→ **AIM OF THE EXERCISE**
Each line of the material must be repeated precisely, with the pictures left out.

→ **DATA SECTION**
====
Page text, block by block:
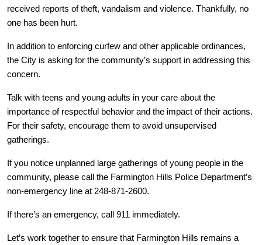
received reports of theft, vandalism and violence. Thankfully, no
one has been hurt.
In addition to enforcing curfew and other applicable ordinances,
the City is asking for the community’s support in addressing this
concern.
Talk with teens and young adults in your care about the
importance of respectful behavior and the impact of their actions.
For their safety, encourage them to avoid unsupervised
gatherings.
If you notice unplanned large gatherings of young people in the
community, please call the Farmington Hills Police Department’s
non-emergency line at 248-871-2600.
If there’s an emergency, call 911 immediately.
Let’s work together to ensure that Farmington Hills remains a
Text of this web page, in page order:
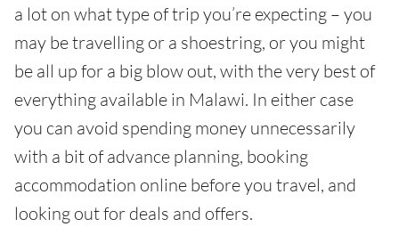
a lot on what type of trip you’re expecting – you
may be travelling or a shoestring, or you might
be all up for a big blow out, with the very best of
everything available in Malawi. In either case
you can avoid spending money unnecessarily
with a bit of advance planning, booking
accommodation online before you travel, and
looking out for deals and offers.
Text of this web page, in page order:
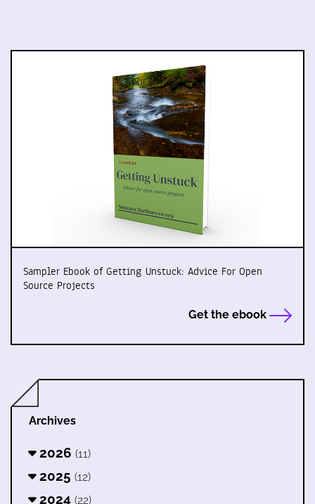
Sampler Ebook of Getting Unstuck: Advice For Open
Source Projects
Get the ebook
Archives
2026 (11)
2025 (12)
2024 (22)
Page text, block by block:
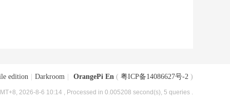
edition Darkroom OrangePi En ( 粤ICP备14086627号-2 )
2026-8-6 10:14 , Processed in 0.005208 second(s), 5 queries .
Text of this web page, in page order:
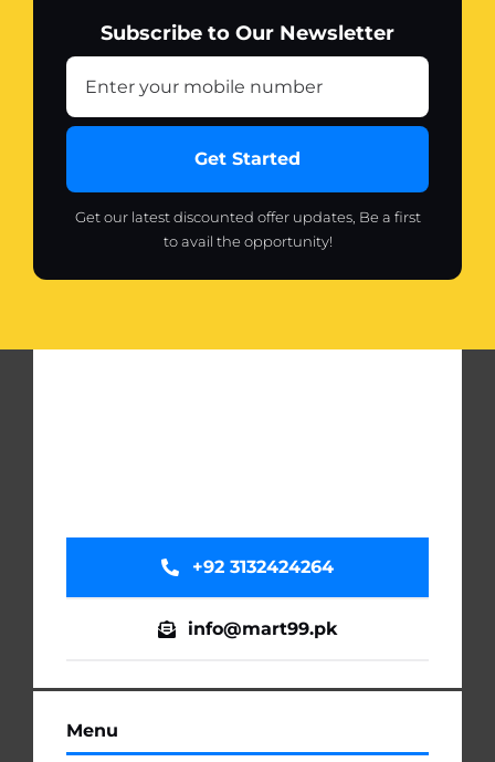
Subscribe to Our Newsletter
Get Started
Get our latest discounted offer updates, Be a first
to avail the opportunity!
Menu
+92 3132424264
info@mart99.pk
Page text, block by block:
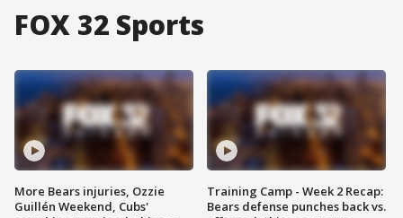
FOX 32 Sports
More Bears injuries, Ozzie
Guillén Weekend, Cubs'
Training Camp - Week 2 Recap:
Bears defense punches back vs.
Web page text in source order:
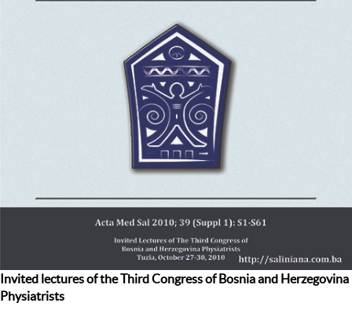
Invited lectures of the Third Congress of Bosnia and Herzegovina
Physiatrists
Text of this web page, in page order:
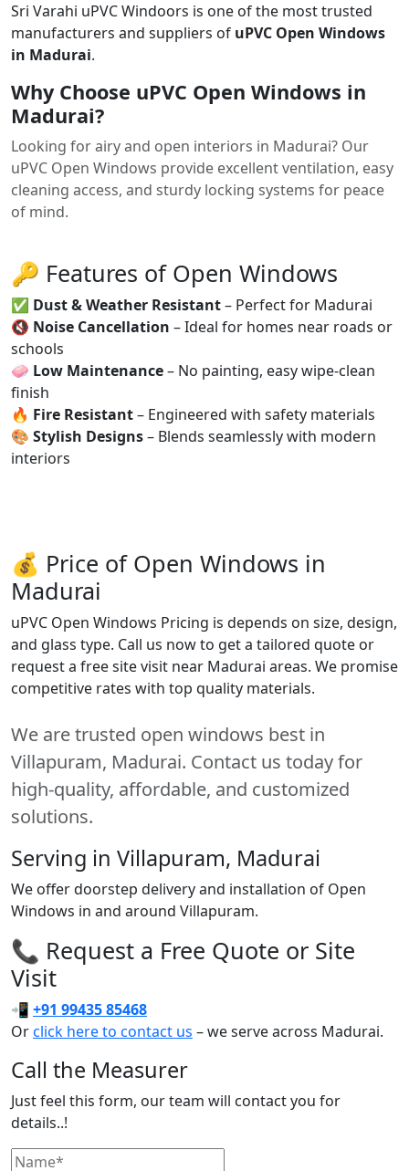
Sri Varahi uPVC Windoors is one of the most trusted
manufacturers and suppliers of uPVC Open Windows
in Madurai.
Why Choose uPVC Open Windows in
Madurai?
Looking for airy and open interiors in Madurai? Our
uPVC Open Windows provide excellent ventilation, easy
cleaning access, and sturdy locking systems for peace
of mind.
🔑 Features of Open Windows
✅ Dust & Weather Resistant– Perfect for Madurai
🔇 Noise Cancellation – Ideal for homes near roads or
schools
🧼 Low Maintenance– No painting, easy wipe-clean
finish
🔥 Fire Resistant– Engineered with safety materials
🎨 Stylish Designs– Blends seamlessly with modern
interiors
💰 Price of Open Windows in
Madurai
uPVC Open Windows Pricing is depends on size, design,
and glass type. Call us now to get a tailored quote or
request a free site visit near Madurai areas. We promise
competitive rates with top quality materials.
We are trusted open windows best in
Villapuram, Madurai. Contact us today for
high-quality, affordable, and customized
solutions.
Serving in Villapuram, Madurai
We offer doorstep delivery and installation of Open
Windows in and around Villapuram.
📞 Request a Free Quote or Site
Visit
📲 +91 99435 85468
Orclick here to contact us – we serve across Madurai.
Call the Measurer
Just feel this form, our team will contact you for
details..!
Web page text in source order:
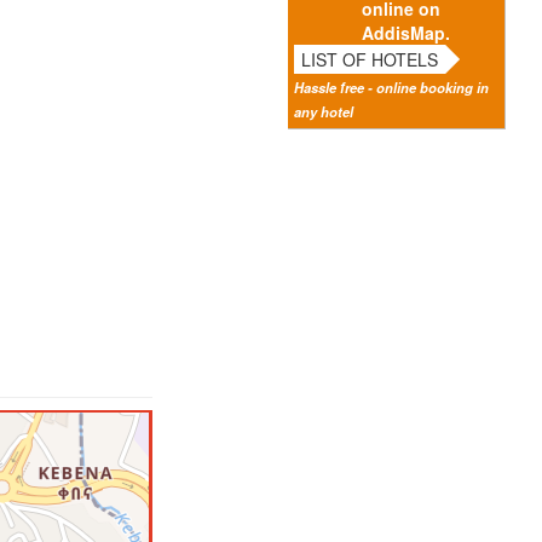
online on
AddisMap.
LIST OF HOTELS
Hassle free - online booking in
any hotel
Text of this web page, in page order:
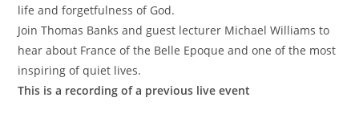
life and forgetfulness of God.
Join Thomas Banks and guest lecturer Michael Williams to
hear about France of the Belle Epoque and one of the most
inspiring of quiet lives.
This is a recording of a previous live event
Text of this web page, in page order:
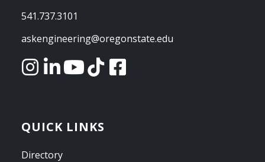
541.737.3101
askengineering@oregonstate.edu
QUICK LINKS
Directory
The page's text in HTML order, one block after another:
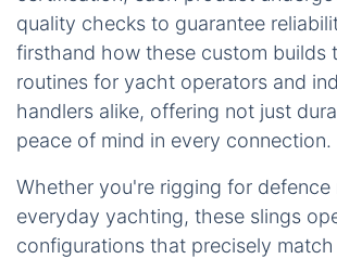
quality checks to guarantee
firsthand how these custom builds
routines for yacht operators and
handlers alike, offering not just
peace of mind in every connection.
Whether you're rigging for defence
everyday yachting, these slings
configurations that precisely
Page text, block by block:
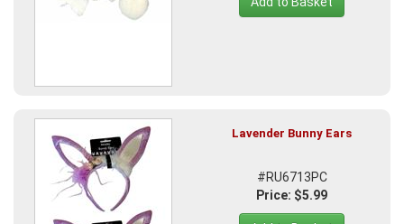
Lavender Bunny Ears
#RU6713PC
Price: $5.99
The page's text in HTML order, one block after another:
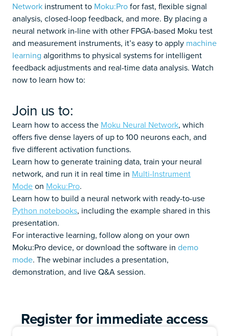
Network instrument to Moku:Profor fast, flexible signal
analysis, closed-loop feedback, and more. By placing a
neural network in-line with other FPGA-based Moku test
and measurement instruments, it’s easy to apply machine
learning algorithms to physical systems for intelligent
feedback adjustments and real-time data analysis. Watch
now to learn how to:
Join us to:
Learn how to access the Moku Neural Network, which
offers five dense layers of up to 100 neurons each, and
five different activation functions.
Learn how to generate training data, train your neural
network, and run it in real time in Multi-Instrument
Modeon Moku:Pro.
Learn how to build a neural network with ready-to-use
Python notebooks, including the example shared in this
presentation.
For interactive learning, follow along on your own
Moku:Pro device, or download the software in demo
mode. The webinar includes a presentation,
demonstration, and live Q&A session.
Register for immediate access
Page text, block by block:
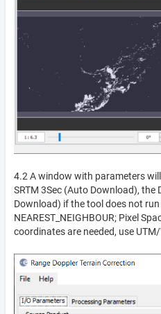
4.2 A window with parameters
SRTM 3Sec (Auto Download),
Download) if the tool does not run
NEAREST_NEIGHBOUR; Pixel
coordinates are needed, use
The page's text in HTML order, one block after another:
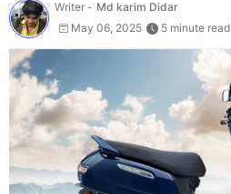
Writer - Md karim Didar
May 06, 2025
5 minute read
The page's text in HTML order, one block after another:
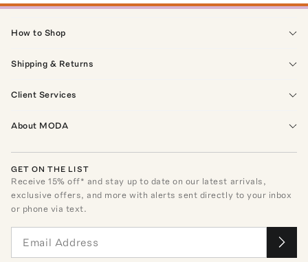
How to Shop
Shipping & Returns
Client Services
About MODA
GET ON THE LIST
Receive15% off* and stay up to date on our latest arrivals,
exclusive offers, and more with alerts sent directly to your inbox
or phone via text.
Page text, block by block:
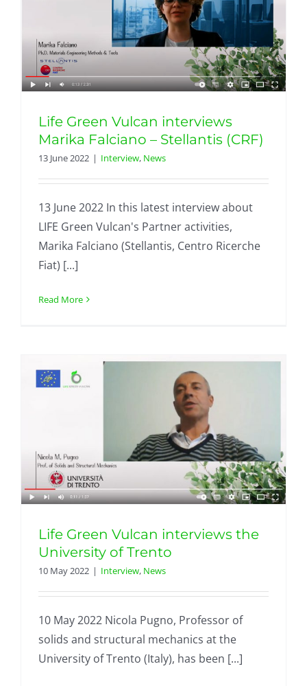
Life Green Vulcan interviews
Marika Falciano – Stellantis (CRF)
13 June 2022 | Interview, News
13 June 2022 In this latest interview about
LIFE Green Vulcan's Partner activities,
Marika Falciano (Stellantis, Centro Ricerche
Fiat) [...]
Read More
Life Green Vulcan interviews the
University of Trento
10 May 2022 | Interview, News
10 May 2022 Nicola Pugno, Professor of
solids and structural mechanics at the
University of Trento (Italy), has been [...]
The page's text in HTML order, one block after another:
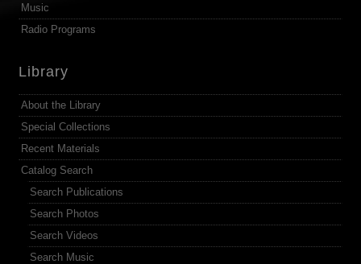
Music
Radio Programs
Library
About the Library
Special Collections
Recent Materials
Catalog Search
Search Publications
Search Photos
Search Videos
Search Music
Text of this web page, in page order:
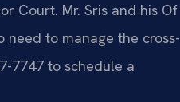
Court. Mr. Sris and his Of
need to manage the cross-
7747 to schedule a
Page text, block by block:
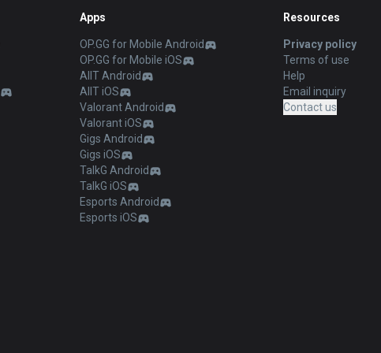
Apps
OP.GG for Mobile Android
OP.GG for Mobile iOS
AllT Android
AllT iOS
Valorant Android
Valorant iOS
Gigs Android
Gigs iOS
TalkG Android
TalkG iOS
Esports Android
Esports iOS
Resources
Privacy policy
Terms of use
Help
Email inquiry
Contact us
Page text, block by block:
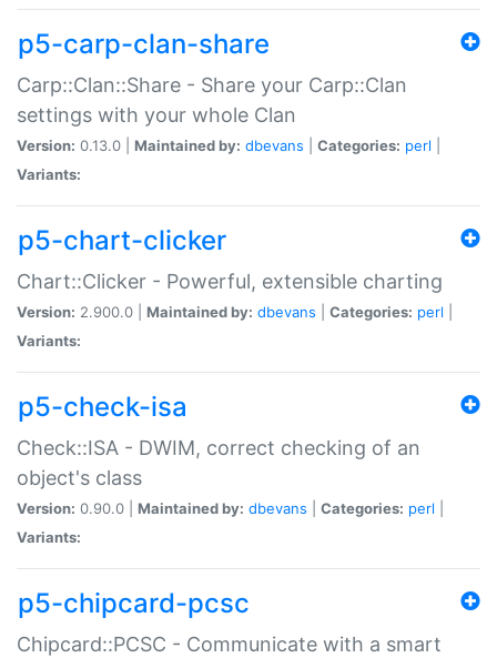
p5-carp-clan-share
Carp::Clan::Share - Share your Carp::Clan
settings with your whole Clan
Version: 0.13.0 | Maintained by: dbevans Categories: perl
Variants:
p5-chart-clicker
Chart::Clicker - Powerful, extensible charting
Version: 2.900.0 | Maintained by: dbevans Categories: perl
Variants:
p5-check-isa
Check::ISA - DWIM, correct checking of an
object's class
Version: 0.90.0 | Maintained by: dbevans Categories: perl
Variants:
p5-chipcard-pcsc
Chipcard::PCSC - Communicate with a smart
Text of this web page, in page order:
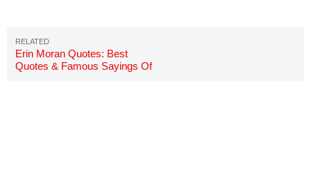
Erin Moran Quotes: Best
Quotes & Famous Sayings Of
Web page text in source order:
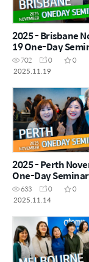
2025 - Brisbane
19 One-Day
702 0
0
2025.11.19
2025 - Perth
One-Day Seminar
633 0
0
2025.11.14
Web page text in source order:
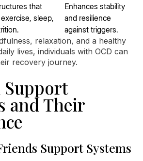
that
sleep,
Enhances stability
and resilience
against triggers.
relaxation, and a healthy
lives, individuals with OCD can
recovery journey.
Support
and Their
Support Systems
====
→ **TASK ANSWER**
Page text, block by block:
received reports of theft, vandalism and violence. Thankfully, no
one has been hurt.
In addition to enforcing curfew and other applicable ordinances,
the City is asking for the community’s support in addressing this
concern.
Talk with teens and young adults in your care about the
importance of respectful behavior and the impact of their actions.
For their safety, encourage them to avoid unsupervised
gatherings.
If you notice unplanned large gatherings of young people in the
community, please call the Farmington Hills Police Department’s
non-emergency line at 248-871-2600.
If there’s an emergency, call 911 immediately.
Let’s work together to ensure that Farmington Hills remains a
Text of this web page, in page order:
a lot on what type of trip you’re expecting – you
may be travelling or a shoestring, or you might
be all up for a big blow out, with the very best of
everything available in Malawi. In either case
you can avoid spending money unnecessarily
with a bit of advance planning, booking
accommodation online before you travel, and
looking out for deals and offers.
Text of this web page, in page order:
Sampler Ebook of Getting Unstuck: Advice For Open
Source Projects
Get the ebook
Archives
2026 (11)
2025 (12)
2024 (22)
Page text, block by block:
edition Darkroom OrangePi En ( 粤ICP备14086627号-2 )
2026-8-6 10:14 , Processed in 0.005208 second(s), 5 queries .
Text of this web page, in page order:
Subscribe to Our Newsletter
Get Started
Get our latest discounted offer updates, Be a first
to avail the opportunity!
Menu
+92 3132424264
info@mart99.pk
Page text, block by block:
FOX 32 Sports
More Bears injuries, Ozzie
Guillén Weekend, Cubs'
Training Camp - Week 2 Recap:
Bears defense punches back vs.
Web page text in source order:
Invited lectures of the Third Congress of Bosnia and Herzegovina
Physiatrists
Text of this web page, in page order:
Sri Varahi uPVC Windoors is one of the most trusted
manufacturers and suppliers of uPVC Open Windows
in Madurai.
Why Choose uPVC Open Windows in
Madurai?
Looking for airy and open interiors in Madurai? Our
uPVC Open Windows provide excellent ventilation, easy
cleaning access, and sturdy locking systems for peace
of mind.
🔑 Features of Open Windows
✅ Dust & Weather Resistant– Perfect for Madurai
🔇 Noise Cancellation – Ideal for homes near roads or
schools
🧼 Low Maintenance– No painting, easy wipe-clean
finish
🔥 Fire Resistant– Engineered with safety materials
🎨 Stylish Designs– Blends seamlessly with modern
interiors
💰 Price of Open Windows in
Madurai
uPVC Open Windows Pricing is depends on size, design,
and glass type. Call us now to get a tailored quote or
request a free site visit near Madurai areas. We promise
competitive rates with top quality materials.
We are trusted open windows best in
Villapuram, Madurai. Contact us today for
high-quality, affordable, and customized
solutions.
Serving in Villapuram, Madurai
We offer doorstep delivery and installation of Open
Windows in and around Villapuram.
📞 Request a Free Quote or Site
Visit
📲 +91 99435 85468
Orclick here to contact us – we serve across Madurai.
Call the Measurer
Just feel this form, our team will contact you for
details..!
Web page text in source order:
online on
AddisMap.
LIST OF HOTELS
Hassle free - online booking in
any hotel
Text of this web page, in page order:
life and forgetfulness of God.
Join Thomas Banks and guest lecturer Michael Williams to
hear about France of the Belle Epoque and one of the most
inspiring of quiet lives.
This is a recording of a previous live event
Text of this web page, in page order:
541.737.3101
askengineering@oregonstate.edu
QUICK LINKS
Directory
The page's text in HTML order, one block after another:
quality checks to guarantee
firsthand how these custom builds
routines for yacht operators and
handlers alike, offering not just
peace of mind in every connection.
Whether you're rigging for defence
everyday yachting, these slings
configurations that precisely
Page text, block by block:
Lavender Bunny Ears
#RU6713PC
Price: $5.99
The page's text in HTML order, one block after another:
Network instrument to Moku:Profor fast, flexible signal
analysis, closed-loop feedback, and more. By placing a
neural network in-line with other FPGA-based Moku test
and measurement instruments, it’s easy to apply machine
learning algorithms to physical systems for intelligent
feedback adjustments and real-time data analysis. Watch
now to learn how to:
Join us to:
Learn how to access the Moku Neural Network, which
offers five dense layers of up to 100 neurons each, and
five different activation functions.
Learn how to generate training data, train your neural
network, and run it in real time in Multi-Instrument
Modeon Moku:Pro.
Learn how to build a neural network with ready-to-use
Python notebooks, including the example shared in this
presentation.
For interactive learning, follow along on your own
Moku:Pro device, or download the software in demo
mode. The webinar includes a presentation,
demonstration, and live Q&A session.
Register for immediate access
Page text, block by block:
4.2 A window with parameters
SRTM 3Sec (Auto Download),
Download) if the tool does not run
NEAREST_NEIGHBOUR; Pixel
coordinates are needed, use
The page's text in HTML order, one block after another:
Writer - Md karim Didar
May 06, 2025
5 minute read
The page's text in HTML order, one block after another:
How to Shop
Shipping & Returns
Client Services
About MODA
GET ON THE LIST
Receive15% off* and stay up to date on our latest arrivals,
exclusive offers, and more with alerts sent directly to your inbox
or phone via text.
Page text, block by block:
Life Green Vulcan interviews
Marika Falciano – Stellantis (CRF)
13 June 2022 | Interview, News
13 June 2022 In this latest interview about
LIFE Green Vulcan's Partner activities,
Marika Falciano (Stellantis, Centro Ricerche
Fiat) [...]
Read More
Life Green Vulcan interviews the
University of Trento
10 May 2022 | Interview, News
10 May 2022 Nicola Pugno, Professor of
solids and structural mechanics at the
University of Trento (Italy), has been [...]
The page's text in HTML order, one block after another:
Music
Radio Programs
Library
About the Library
Special Collections
Recent Materials
Catalog Search
Search Publications
Search Photos
Search Videos
Search Music
Text of this web page, in page order:
Court. Mr. Sris and his Of
need to manage the cross-
7747 to schedule a
Page text, block by block:
Apps
OP.GG for Mobile Android
OP.GG for Mobile iOS
AllT Android
AllT iOS
Valorant Android
Valorant iOS
Gigs Android
Gigs iOS
TalkG Android
TalkG iOS
Esports Android
Esports iOS
Resources
Privacy policy
Terms of use
Help
Email inquiry
Contact us
Page text, block by block:
p5-carp-clan-share
Carp::Clan::Share - Share your Carp::Clan
settings with your whole Clan
Version: 0.13.0 | Maintained by: dbevans Categories: perl
Variants:
p5-chart-clicker
Chart::Clicker - Powerful, extensible charting
Version: 2.900.0 | Maintained by: dbevans Categories: perl
Variants:
p5-check-isa
Check::ISA - DWIM, correct checking of an
object's class
Version: 0.90.0 | Maintained by: dbevans Categories: perl
Variants:
p5-chipcard-pcsc
Chipcard::PCSC - Communicate with a smart
Text of this web page, in page order:
Erin Moran Quotes: Best
Quotes & Famous Sayings Of
Web page text in source order:
2025 - Brisbane
19 One-Day
702 0
0
2025.11.19
2025 - Perth
One-Day Seminar
633 0
0
2025.11.14
Web page text in source order:
that
sleep,
Enhances stability
and resilience
against triggers.
relaxation, and a healthy
lives, individuals with OCD can
recovery journey.
Support
and Their
Support Systems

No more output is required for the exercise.